### Saved entries
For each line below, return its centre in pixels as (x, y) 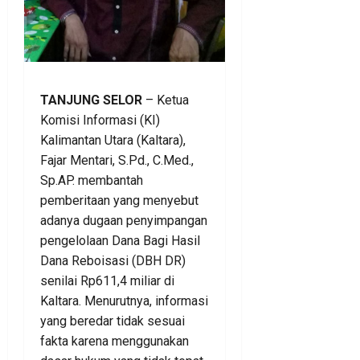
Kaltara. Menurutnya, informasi (124, 301)
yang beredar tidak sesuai (112, 321)
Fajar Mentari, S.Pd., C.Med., (117, 161)
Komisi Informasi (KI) (100, 121)
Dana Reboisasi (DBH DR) (113, 261)
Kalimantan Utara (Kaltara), (113, 141)
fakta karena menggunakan (115, 342)
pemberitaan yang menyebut (119, 201)
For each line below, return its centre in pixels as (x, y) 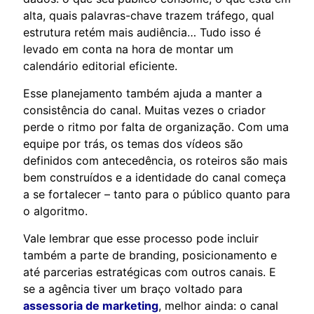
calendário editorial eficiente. (100, 66)
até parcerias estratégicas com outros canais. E (150, 272)
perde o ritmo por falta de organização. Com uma (156, 127)
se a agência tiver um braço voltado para (133, 288)
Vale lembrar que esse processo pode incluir (141, 238)
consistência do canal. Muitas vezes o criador (144, 110)
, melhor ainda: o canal (218, 305)
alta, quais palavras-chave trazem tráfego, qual (149, 15)
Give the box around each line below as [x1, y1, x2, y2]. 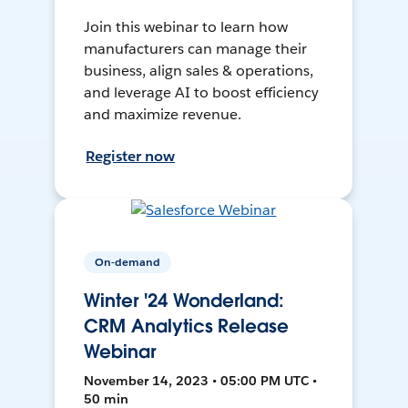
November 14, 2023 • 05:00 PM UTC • [84, 372, 318, 390]
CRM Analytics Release [84, 314, 289, 339]
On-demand [95, 254, 161, 270]
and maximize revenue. [84, 105, 242, 125]
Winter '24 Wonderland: [84, 289, 284, 313]
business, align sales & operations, [84, 61, 313, 81]
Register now [86, 147, 176, 167]
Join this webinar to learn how [84, 17, 288, 37]
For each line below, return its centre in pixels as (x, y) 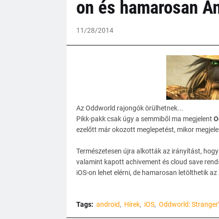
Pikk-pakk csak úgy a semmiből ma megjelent (145, 119)
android (108, 204)
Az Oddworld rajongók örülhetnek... (130, 108)
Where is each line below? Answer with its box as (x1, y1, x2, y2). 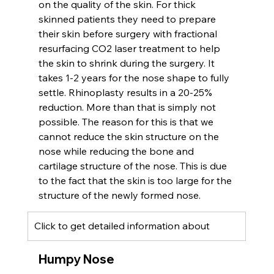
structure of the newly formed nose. (38, 188, 201, 201)
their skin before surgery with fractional (38, 27, 220, 40)
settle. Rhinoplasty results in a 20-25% (38, 86, 215, 98)
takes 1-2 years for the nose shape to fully (38, 71, 232, 84)
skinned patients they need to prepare (38, 12, 218, 25)
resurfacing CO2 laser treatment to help (38, 42, 223, 54)
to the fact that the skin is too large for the (38, 174, 234, 187)
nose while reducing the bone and (38, 144, 196, 157)
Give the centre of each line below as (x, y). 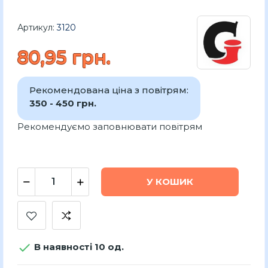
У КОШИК (170, 182)
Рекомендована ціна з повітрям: (109, 90)
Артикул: (36, 27)
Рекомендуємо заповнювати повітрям (110, 126)
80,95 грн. (64, 57)
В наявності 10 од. (78, 246)
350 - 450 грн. (63, 103)
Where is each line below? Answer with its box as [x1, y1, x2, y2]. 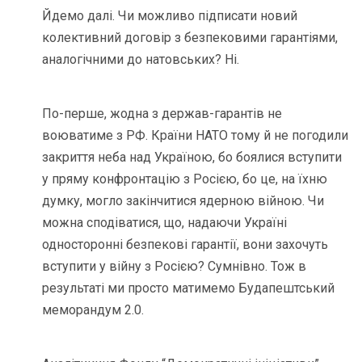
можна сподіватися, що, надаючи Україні [42, 215, 288, 231]
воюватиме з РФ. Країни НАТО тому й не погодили [42, 128, 349, 144]
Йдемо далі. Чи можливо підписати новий [42, 8, 298, 24]
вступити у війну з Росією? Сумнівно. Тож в [42, 259, 307, 275]
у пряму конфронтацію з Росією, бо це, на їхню [42, 171, 328, 187]
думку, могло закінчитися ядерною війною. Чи [42, 193, 325, 209]
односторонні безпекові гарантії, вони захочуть [42, 237, 329, 253]
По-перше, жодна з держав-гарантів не [42, 106, 283, 122]
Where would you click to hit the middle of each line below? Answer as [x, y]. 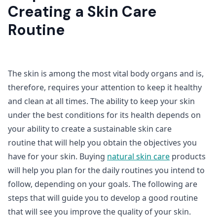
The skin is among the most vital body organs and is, [106, 74]
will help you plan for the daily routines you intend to [106, 170]
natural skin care [138, 156]
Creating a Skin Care [82, 12]
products [188, 156]
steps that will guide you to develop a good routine [103, 198]
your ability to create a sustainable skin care [90, 129]
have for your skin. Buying [57, 156]
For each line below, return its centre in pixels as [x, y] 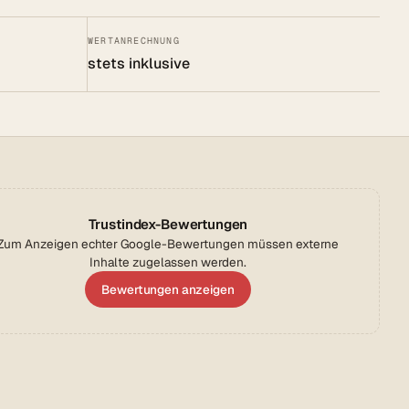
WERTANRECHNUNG [134, 41]
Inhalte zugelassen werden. [168, 262]
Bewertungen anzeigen [168, 290]
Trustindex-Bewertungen [168, 225]
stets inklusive [139, 64]
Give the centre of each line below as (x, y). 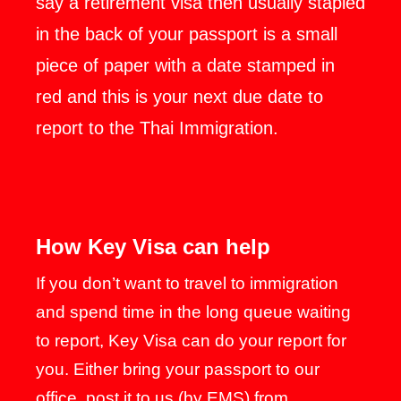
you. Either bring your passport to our (178, 369)
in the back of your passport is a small (187, 34)
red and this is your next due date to (179, 97)
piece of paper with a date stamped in (185, 65)
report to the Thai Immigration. (157, 128)
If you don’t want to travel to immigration (187, 283)
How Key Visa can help (153, 247)
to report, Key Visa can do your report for (191, 341)
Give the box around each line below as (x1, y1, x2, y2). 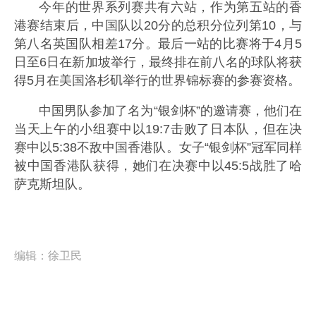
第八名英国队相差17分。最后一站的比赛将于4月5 (14, 36, 302, 51)
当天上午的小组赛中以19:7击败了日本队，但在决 (14, 122, 302, 137)
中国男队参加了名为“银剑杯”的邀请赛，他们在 (39, 104, 302, 119)
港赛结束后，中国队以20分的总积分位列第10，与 (14, 18, 302, 32)
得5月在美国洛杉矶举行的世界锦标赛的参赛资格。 (14, 73, 300, 87)
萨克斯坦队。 (14, 177, 90, 192)
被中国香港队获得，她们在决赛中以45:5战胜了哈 (14, 159, 302, 174)
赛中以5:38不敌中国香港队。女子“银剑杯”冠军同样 (14, 140, 302, 155)
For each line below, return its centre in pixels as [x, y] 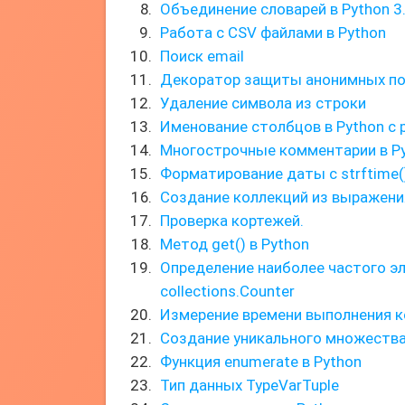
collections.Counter [227, 291]
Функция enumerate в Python [261, 362]
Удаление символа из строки [263, 103]
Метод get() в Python [235, 244]
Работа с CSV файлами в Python [273, 33]
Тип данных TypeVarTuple [250, 385]
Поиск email [202, 56]
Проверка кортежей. [232, 221]
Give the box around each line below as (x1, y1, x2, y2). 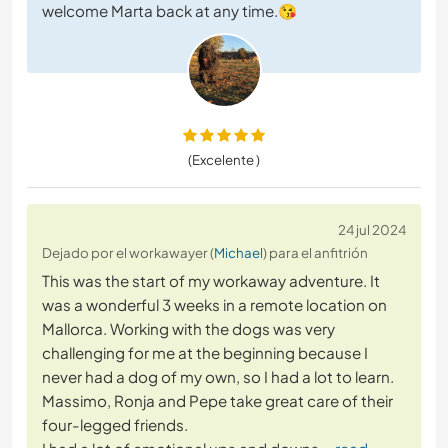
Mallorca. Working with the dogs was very (42, 319, 335, 339)
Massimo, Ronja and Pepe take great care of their (42, 391, 393, 411)
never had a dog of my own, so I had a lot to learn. (42, 367, 394, 387)
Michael (214, 244, 263, 262)
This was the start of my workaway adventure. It (42, 271, 380, 291)
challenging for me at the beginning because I (42, 343, 368, 363)
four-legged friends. (42, 415, 188, 435)
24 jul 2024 (338, 221, 406, 239)
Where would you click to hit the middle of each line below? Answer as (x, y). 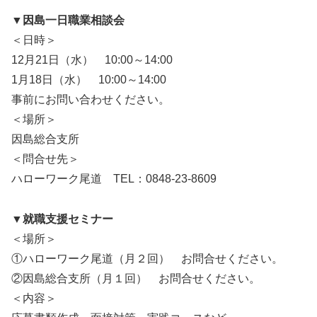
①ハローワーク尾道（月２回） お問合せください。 (147, 259)
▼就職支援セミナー (62, 219)
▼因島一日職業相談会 (68, 21)
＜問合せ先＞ (45, 159)
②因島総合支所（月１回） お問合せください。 (136, 279)
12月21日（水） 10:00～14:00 (92, 60)
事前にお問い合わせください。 (91, 100)
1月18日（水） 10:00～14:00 (89, 80)
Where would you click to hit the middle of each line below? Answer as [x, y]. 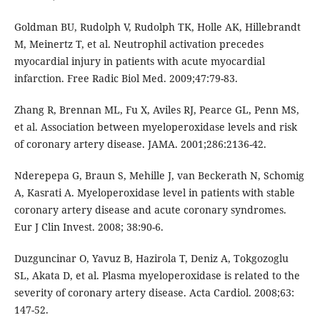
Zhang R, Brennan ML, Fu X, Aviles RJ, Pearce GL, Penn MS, [156, 110]
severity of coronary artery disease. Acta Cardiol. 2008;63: [154, 293]
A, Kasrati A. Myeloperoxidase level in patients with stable [154, 193]
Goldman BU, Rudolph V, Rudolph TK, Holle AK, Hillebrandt [157, 27]
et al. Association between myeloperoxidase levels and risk [155, 127]
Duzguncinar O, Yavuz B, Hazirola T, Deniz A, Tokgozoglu [151, 259]
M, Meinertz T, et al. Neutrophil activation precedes [139, 44]
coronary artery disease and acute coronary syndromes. [150, 210]
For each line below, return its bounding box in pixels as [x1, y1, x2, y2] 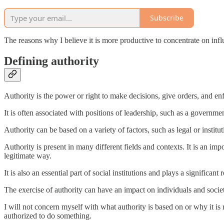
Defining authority [4, 54, 99, 68]
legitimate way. [4, 151, 51, 160]
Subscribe [150, 13, 183, 23]
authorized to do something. [4, 211, 91, 220]
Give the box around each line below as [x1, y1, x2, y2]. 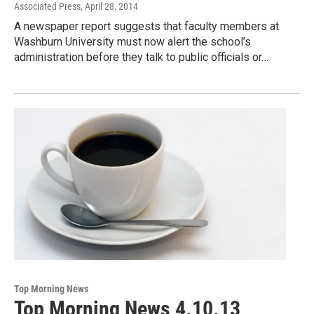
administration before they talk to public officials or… [14, 50, 268, 64]
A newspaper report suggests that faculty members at [14, 20, 279, 34]
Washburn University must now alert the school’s [14, 35, 251, 49]
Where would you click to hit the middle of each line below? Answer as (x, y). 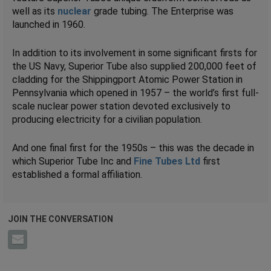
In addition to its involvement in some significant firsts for (135, 53)
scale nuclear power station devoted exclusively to (121, 106)
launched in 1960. (49, 24)
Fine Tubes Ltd (167, 161)
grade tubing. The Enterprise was (162, 11)
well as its (35, 11)
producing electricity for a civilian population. (107, 119)
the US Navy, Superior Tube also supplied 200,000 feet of (134, 66)
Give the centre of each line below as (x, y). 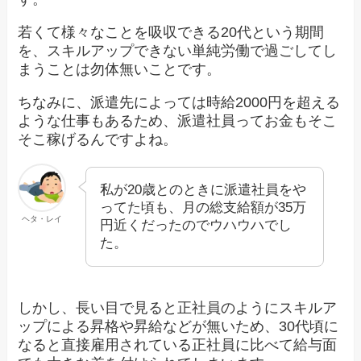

### TASK TO COMPLETE
Each line above must be set down exactly, though no picture should be carried over.

### SOLUTION
For each line below, return its centre in pixels as (x, y) 
Kaltara. Menurutnya, informasi (124, 301)
yang beredar tidak sesuai (112, 321)
Fajar Mentari, S.Pd., C.Med., (117, 161)
Komisi Informasi (KI) (100, 121)
Dana Reboisasi (DBH DR) (113, 261)
Kalimantan Utara (Kaltara), (113, 141)
fakta karena menggunakan (115, 342)
pemberitaan yang menyebut (119, 201)
For each line below, return its centre in pixels as (x, y) 
calendário editorial eficiente. (100, 66)
até parcerias estratégicas com outros canais. E (150, 272)
perde o ritmo por falta de organização. Com uma (156, 127)
se a agência tiver um braço voltado para (133, 288)
Vale lembrar que esse processo pode incluir (141, 238)
consistência do canal. Muitas vezes o criador (144, 110)
, melhor ainda: o canal (218, 305)
alta, quais palavras-chave trazem tráfego, qual (149, 15)
Give the box around each line below as [x1, y1, x2, y2]. 
November 14, 2023 • 05:00 PM UTC • [84, 372, 318, 390]
CRM Analytics Release [84, 314, 289, 339]
On-demand [95, 254, 161, 270]
and maximize revenue. [84, 105, 242, 125]
Winter '24 Wonderland: [84, 289, 284, 313]
business, align sales & operations, [84, 61, 313, 81]
Register now [86, 147, 176, 167]
Join this webinar to learn how [84, 17, 288, 37]
For each line below, return its centre in pixels as (x, y) 
Pikk-pakk csak úgy a semmiből ma megjelent (145, 119)
android (108, 204)
Az Oddworld rajongók örülhetnek... (130, 108)
Where is each line below? Answer with its box as (x1, y1, x2, y2). 
structure of the newly formed nose. (38, 188, 201, 201)
their skin before surgery with fractional (38, 27, 220, 40)
settle. Rhinoplasty results in a 20-25% (38, 86, 215, 98)
takes 1-2 years for the nose shape to fully (38, 71, 232, 84)
skinned patients they need to prepare (38, 12, 218, 25)
resurfacing CO2 laser treatment to help (38, 42, 223, 54)
to the fact that the skin is too large for the (38, 174, 234, 187)
nose while reducing the bone and (38, 144, 196, 157)
Give the centre of each line below as (x, y). 
У КОШИК (170, 182)
Рекомендована ціна з повітрям: (109, 90)
Артикул: (36, 27)
Рекомендуємо заповнювати повітрям (110, 126)
80,95 грн. (64, 57)
В наявності 10 од. (78, 246)
350 - 450 грн. (63, 103)
Where is each line below? Answer with its box as [x1, y1, x2, y2]. 
можна сподіватися, що, надаючи Україні [42, 215, 288, 231]
воюватиме з РФ. Країни НАТО тому й не погодили [42, 128, 349, 144]
Йдемо далі. Чи можливо підписати новий [42, 8, 298, 24]
вступити у війну з Росією? Сумнівно. Тож в [42, 259, 307, 275]
у пряму конфронтацію з Росією, бо це, на їхню [42, 171, 328, 187]
думку, могло закінчитися ядерною війною. Чи [42, 193, 325, 209]
односторонні безпекові гарантії, вони захочуть [42, 237, 329, 253]
По-перше, жодна з держав-гарантів не [42, 106, 283, 122]
Where would you click to hit the middle of each line below? Answer as [x, y]. 
The skin is among the most vital body organs and is, [106, 74]
will help you plan for the daily routines you intend to [106, 170]
natural skin care [138, 156]
Creating a Skin Care [82, 12]
products [188, 156]
steps that will guide you to develop a good routine [103, 198]
your ability to create a sustainable skin care [90, 129]
have for your skin. Buying [57, 156]
For each line below, return its centre in pixels as [x, y] 
WERTANRECHNUNG [134, 41]
Inhalte zugelassen werden. [168, 262]
Bewertungen anzeigen [168, 290]
Trustindex-Bewertungen [168, 225]
stets inklusive [139, 64]
Give the centre of each line below as (x, y). 
you. Either bring your passport to our (178, 369)
in the back of your passport is a small (187, 34)
red and this is your next due date to (179, 97)
piece of paper with a date stamped in (185, 65)
report to the Thai Immigration. (157, 128)
If you don’t want to travel to immigration (187, 283)
How Key Visa can help (153, 247)
to report, Key Visa can do your report for (191, 341)
Give the box around each line below as (x1, y1, x2, y2). 
第八名英国队相差17分。最后一站的比赛将于4月5 (14, 36, 302, 51)
当天上午的小组赛中以19:7击败了日本队，但在决 (14, 122, 302, 137)
中国男队参加了名为“银剑杯”的邀请赛，他们在 (39, 104, 302, 119)
港赛结束后，中国队以20分的总积分位列第10，与 (14, 18, 302, 32)
得5月在美国洛杉矶举行的世界锦标赛的参赛资格。 (14, 73, 300, 87)
萨克斯坦队。 (14, 177, 90, 192)
被中国香港队获得，她们在决赛中以45:5战胜了哈 (14, 159, 302, 174)
赛中以5:38不敌中国香港队。女子“银剑杯”冠军同样 (14, 140, 302, 155)
For each line below, return its centre in pixels as [x, y] 
collections.Counter [227, 291]
Функция enumerate в Python [261, 362]
Удаление символа из строки [263, 103]
Метод get() в Python [235, 244]
Работа с CSV файлами в Python [273, 33]
Тип данных TypeVarTuple [250, 385]
Поиск email [202, 56]
Проверка кортежей. [232, 221]
Give the box around each line below as (x1, y1, x2, y2). 
Mallorca. Working with the dogs was very (42, 319, 335, 339)
Massimo, Ronja and Pepe take great care of their (42, 391, 393, 411)
never had a dog of my own, so I had a lot to learn. (42, 367, 394, 387)
Michael (214, 244, 263, 262)
This was the start of my workaway adventure. It (42, 271, 380, 291)
challenging for me at the beginning because I (42, 343, 368, 363)
four-legged friends. (42, 415, 188, 435)
24 jul 2024 (338, 221, 406, 239)
Where would you click to hit the middle of each line below? Answer as (x, y). 
①ハローワーク尾道（月２回） お問合せください。 (147, 259)
▼就職支援セミナー (62, 219)
▼因島一日職業相談会 (68, 21)
＜問合せ先＞ (45, 159)
②因島総合支所（月１回） お問合せください。 (136, 279)
12月21日（水） 10:00～14:00 (92, 60)
事前にお問い合わせください。 (91, 100)
1月18日（水） 10:00～14:00 (89, 80)
Where would you click to hit the middle of each line below? Answer as [x, y]. 
Zhang R, Brennan ML, Fu X, Aviles RJ, Pearce GL, Penn MS, [156, 110]
severity of coronary artery disease. Acta Cardiol. 2008;63: [154, 293]
A, Kasrati A. Myeloperoxidase level in patients with stable [154, 193]
Goldman BU, Rudolph V, Rudolph TK, Holle AK, Hillebrandt [157, 27]
et al. Association between myeloperoxidase levels and risk [155, 127]
Duzguncinar O, Yavuz B, Hazirola T, Deniz A, Tokgozoglu [151, 259]
M, Meinertz T, et al. Neutrophil activation precedes [139, 44]
coronary artery disease and acute coronary syndromes. [150, 210]
For each line below, return its bounding box in pixels as [x1, y1, x2, y2] 
Defining authority [4, 54, 99, 68]
legitimate way. [4, 151, 51, 160]
Subscribe [150, 13, 183, 23]
authorized to do something. [4, 211, 91, 220]
Give the box around each line below as [x1, y1, x2, y2]. 
administration before they talk to public officials or… [14, 50, 268, 64]
A newspaper report suggests that faculty members at [14, 20, 279, 34]
Washburn University must now alert the school’s [14, 35, 251, 49]
Where would you click to hit the middle of each line below? Answer as (x, y). 
In addition to its involvement in some significant firsts for (135, 53)
scale nuclear power station devoted exclusively to (121, 106)
launched in 1960. (49, 24)
Fine Tubes Ltd (167, 161)
grade tubing. The Enterprise was (162, 11)
well as its (35, 11)
producing electricity for a civilian population. (107, 119)
the US Navy, Superior Tube also supplied 200,000 feet of (134, 66)
Give the centre of each line below as (x, y). 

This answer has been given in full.